◆ Work request
Verbatim copy without images: return all of the data as it stands.

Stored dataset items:
• • •

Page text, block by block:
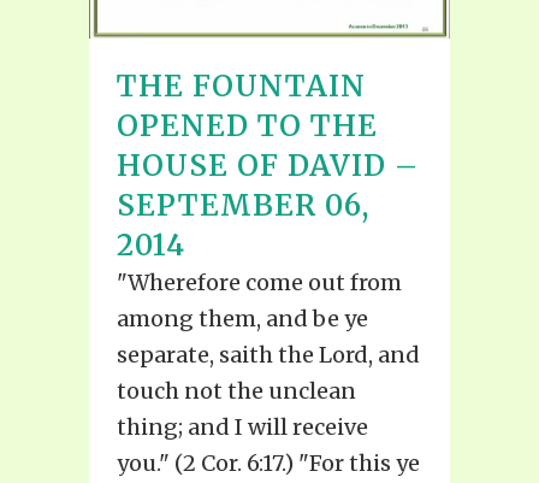
THE FOUNTAIN
OPENED TO THE
HOUSE OF DAVID –
SEPTEMBER 06,
2014
"Wherefore come out from
among them, and be ye
separate, saith the Lord, and
touch not the unclean
thing; and I will receive
you." (2 Cor. 6:17.) "For this ye
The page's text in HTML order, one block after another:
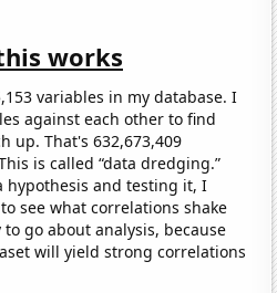
works
variables in my database. I
against each other to find
up. That's 632,673,409
is called “data dredging.”
and testing it, I
see what correlations shake
to go about analysis, because
will yield strong correlations
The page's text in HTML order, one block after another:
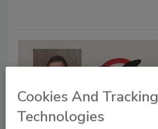
Cookies And Tracking
Technologies
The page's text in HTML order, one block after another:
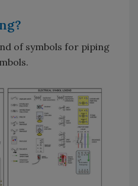
of symbols for piping
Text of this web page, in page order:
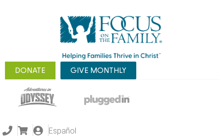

• • •

◆ Exercise result
Page text, block by block:
THE FOUNTAIN
OPENED TO THE
HOUSE OF DAVID –
SEPTEMBER 06,
2014
"Wherefore come out from
among them, and be ye
separate, saith the Lord, and
touch not the unclean
thing; and I will receive
you." (2 Cor. 6:17.) "For this ye
The page's text in HTML order, one block after another:
works
variables in my database. I
against each other to find
up. That's 632,673,409
is called “data dredging.”
and testing it, I
see what correlations shake
to go about analysis, because
will yield strong correlations
The page's text in HTML order, one block after another:
Cookies And Tracking
Technologies
The page's text in HTML order, one block after another:
of symbols for piping
Text of this web page, in page order:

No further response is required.